What was forcibly brought to his attention, though, is that a very dead order of the court still hounded him months after it should have been laid to rest.

The man is an entrepreneur who works for himself, but he’s now cognizant of the potential harm a record like this could have on anyone who’s employed in the public or private sector who’s subject to a thorough background check. The record that got him detained didn’t say “vacated” or “void” or any such thing. It showed, in fact, as current.

That’s because tidy-up isn’t mandated by law; only this is: “Process, prohibit, punish, and permanently brand purported abusers.” Nobody in the system cares what happens afterwards, because no one in the system has to. It’s on to the next “abuser.”

This highlights a broader fact about restraining orders. They’re prejudicial, and because they’re pumped into statewide and national databases, they’re subject to free interpretation by anyone in the system—or anyone with access to the public record…which is anyone.

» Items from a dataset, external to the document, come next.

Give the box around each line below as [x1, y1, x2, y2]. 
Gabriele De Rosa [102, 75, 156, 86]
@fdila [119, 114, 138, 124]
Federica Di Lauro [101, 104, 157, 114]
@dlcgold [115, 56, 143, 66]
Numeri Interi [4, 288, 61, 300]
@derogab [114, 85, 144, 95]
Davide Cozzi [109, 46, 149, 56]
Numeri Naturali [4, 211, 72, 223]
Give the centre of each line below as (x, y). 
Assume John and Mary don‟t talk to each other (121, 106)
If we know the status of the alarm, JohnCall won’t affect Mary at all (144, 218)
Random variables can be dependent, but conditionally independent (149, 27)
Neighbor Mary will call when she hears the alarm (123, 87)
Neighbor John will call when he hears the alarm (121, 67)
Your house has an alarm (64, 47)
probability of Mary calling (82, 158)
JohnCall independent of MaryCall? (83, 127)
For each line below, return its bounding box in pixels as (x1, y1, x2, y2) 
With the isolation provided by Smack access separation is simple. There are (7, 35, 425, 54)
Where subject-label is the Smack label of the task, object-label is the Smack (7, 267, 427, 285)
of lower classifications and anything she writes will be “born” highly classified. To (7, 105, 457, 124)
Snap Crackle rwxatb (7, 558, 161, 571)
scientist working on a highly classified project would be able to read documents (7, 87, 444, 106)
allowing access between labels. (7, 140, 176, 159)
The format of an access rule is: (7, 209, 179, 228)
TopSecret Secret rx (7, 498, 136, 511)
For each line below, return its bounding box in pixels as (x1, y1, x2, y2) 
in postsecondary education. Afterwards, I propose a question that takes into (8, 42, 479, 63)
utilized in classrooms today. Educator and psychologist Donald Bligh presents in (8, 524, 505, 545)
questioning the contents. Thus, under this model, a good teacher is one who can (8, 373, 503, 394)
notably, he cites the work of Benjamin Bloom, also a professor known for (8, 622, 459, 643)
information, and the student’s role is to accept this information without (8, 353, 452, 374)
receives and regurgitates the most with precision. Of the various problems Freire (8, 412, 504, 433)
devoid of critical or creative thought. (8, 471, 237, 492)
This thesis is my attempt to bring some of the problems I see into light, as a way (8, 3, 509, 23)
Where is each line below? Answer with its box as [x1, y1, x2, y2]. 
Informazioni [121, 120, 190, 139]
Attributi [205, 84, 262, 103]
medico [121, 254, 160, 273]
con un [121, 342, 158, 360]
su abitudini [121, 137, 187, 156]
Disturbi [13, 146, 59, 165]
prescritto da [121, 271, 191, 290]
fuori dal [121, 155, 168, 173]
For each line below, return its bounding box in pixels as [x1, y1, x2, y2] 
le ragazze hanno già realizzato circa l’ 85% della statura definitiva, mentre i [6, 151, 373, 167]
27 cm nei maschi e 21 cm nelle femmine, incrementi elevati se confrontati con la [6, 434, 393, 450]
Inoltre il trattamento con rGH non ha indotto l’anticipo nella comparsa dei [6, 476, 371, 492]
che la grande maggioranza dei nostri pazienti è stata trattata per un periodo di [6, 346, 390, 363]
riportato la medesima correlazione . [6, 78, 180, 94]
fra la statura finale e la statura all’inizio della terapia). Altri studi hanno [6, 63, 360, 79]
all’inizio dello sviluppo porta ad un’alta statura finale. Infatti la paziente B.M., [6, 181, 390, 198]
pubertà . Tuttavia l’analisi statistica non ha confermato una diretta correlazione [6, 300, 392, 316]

  1. A judge interprets some superficial claims made by a complainant and enters a “preliminary” (ex parte) order. This is then permanently entered into the public record, including into state and federal registries.
  2. The order may be finalized, or it may be “tossed.” Either way, the initial judge’s (five-minute) impression is preserved.
  3. Any other cog in the system, whether a clerk of the court, police officer, or other public official, can see this record and freely interpret its significance.
  4. Any private party, what’s more (e.g., an employer, a loan officer, a landlord, a student, a client, a girl- or boyfriend, a child’s school administrator, etc.), is also invited to freely interpret the significance of an order that may bear a title as fatal to the accused’s popularity and prospects as “emergency protective order for stalking and sexual assault.” (Even if such an order is tossed after the defendant is afforded the chance to defend him- or herself—or because the plaintiff voluntarily had the order dismissed—the permanent record still says, “emergency protective order for stalking and sexual assault,” and it says it right next to the defendant’s name.)

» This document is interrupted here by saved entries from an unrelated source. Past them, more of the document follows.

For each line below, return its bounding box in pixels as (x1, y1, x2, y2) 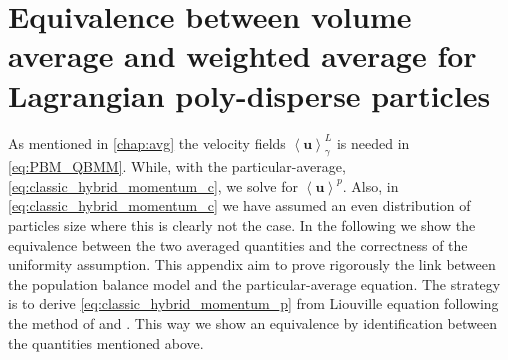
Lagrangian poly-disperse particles (8, 74, 491, 115)
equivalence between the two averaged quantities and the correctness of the (8, 234, 468, 255)
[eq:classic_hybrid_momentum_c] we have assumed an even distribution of (8, 195, 471, 216)
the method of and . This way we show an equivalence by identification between (8, 313, 497, 334)
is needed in (336, 132, 410, 153)
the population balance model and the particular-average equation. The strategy (8, 273, 501, 294)
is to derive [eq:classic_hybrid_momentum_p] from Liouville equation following (8, 293, 499, 314)
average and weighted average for (8, 35, 477, 76)
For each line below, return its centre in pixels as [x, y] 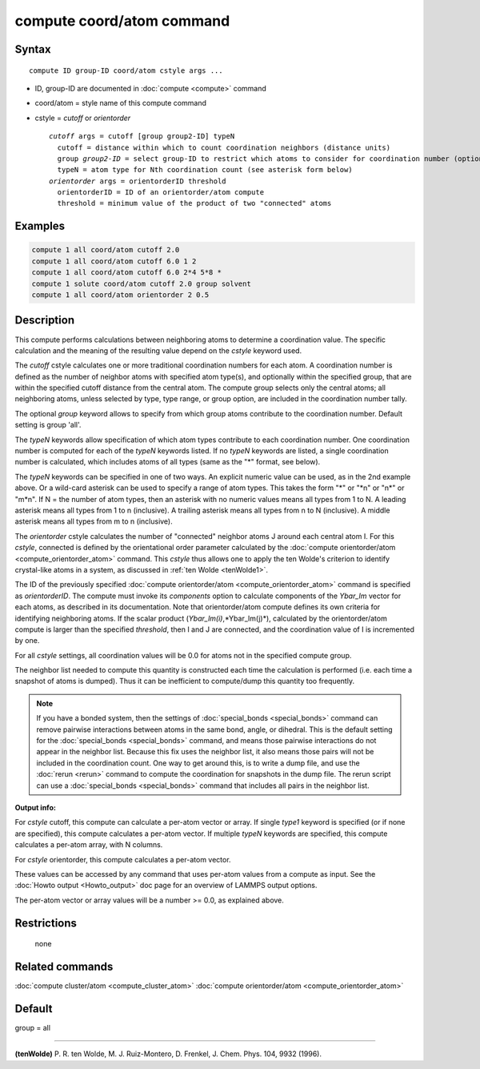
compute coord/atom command [122, 21]
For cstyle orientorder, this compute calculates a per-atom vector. [123, 859]
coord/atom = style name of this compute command [121, 103]
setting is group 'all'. [48, 425]
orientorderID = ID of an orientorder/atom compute [160, 193]
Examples [40, 226]
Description [45, 320]
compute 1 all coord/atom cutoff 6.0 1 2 [114, 261]

What might be called cruel and unusual punishment isn’t acknowledged by our government as unjust or even unfair.

Copyright © 2016

*When the writer of this post was first accused in 2006, he inquired with two clerks at the Pima County Superior Courthouse about where to file a brief to a judge. The male of the pair, upon hearing what the matter was about, fixed him with a knowing look and gratuitously remarked, “She wants you to stay away from her, right?” My accuser, a married woman who deceived multiple judges, was someone I had only ever encountered outside of my own house (where she nightly hung around in the dark). Pococurante orders of the court license any arrogant twit to form whatever conclusion s/he wants…and to pronounce that conclusion with righteous contempt.